Adobe Releases Emergency Flash Player Update to Address Critical Vulnerability
Adobe has rolled-out an urgent out-of-band update for a critical remote code-execution vulnerability in its popular Flash Player that is currently being exploited by hackers.

The critical vulnerability (CVE 2014-8439) in Flash Player for Windows, Mac and Linux was originally mitigated more than a month ago in October 14, 2014 patch release, but a French researcher Kafeine found its exploits in the Angler and Nuclear malware kits after Adobe released a patch, according to security vendor F-Secure.
"The vulnerability is being exploited in blind mass attack. No doubt about it : the team behind Angler is really good at what it does," Kafeine said in a blog post.
The vulnerability allows an attacker to execute arbitrary code due to a weakness in the way a dereferenced pointer to memory is handled.
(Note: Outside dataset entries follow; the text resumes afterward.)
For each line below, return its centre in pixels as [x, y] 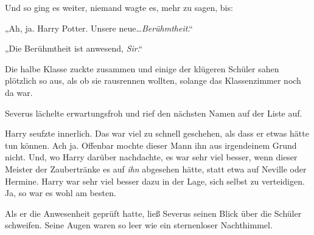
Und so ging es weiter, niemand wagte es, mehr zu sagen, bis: [119, 7]
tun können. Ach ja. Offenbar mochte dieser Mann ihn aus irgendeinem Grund [151, 145]
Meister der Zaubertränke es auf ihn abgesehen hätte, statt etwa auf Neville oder [156, 169]
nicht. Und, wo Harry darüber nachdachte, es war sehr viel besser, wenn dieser [151, 157]
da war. [19, 92]
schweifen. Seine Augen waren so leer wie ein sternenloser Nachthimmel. [139, 225]
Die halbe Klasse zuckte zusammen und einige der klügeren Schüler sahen [142, 68]
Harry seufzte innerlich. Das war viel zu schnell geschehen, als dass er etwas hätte [157, 133]
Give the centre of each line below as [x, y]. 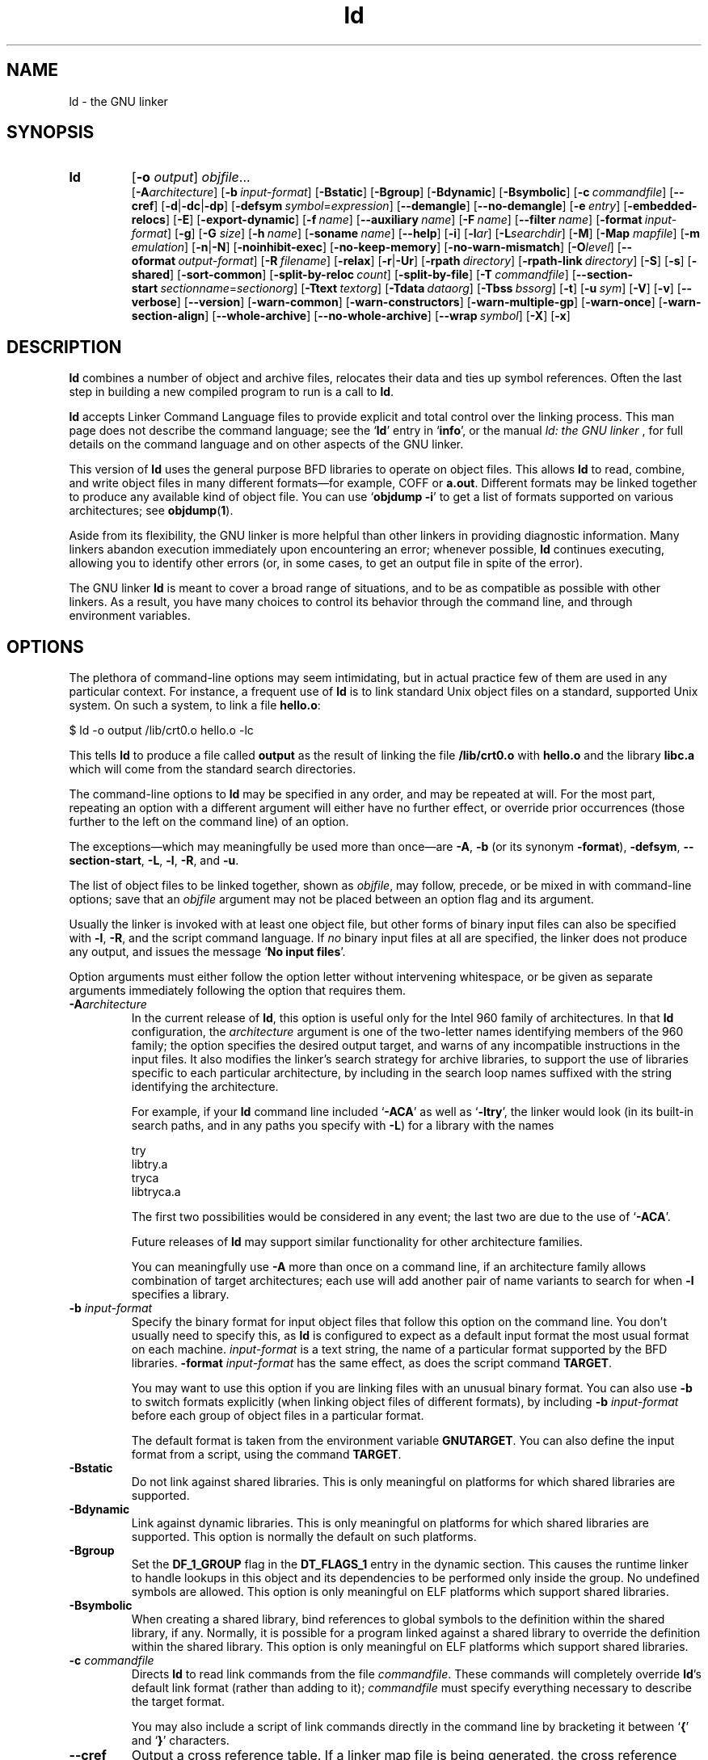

An attacker could serve a specially crafted Flash file to trigger the vulnerability, which would lead to the execution of attacker's code in order to take control of a target system.
Cybersecurity

Adobe rated the vulnerability as critical and recommended users and administrators to update their software on Windows, Mac OS X and Linux systems to the latest iteration as soon as possible.
"We considered the possibility that maybe the latest patch [from October] prevented the exploit from working and the root cause of the vulnerability was still unfixed, so we contacted the Adobe Product Security Incident Response Team," Timo Hirvonen, a senior researcher at F-Secure, wrote on Tuesday.
"They confirmed our theory and released an out-of-band update to provide additional hardening against a vulnerability in the handling of a dereferenced memory pointer that could lead to code execution."
According to the recent security bulletin, Adobe has released the latest update for its Flash plugin, version 15.0.0.239 for Windows and Mactintosh users, version 13.0.0.258 for those that use the Adobe Flash Player Extended Support Release, and version 11.2.202.424 for Linux users.

Microsoft will soon be releasing security updates for Internet Explorer 10 and 11 and Google will be releasing for Chrome to fix the Flash Players embedded in them.

This will be Adobe's second attempt to snap shut this particular security vulnerability in Flash, and the company said the updates for the Windows, Linux and Apple OS X versions of Flash Player will "provide additional hardening" against the previous CVE-2014-8439 flaw that was patched in the past.

In order to know the version of Flash Player you are running currently, visit the About Flash Player page. Users can update the latest iterations from Adobe Flash Player Download Center, or via the update mechanism within the product when prompted.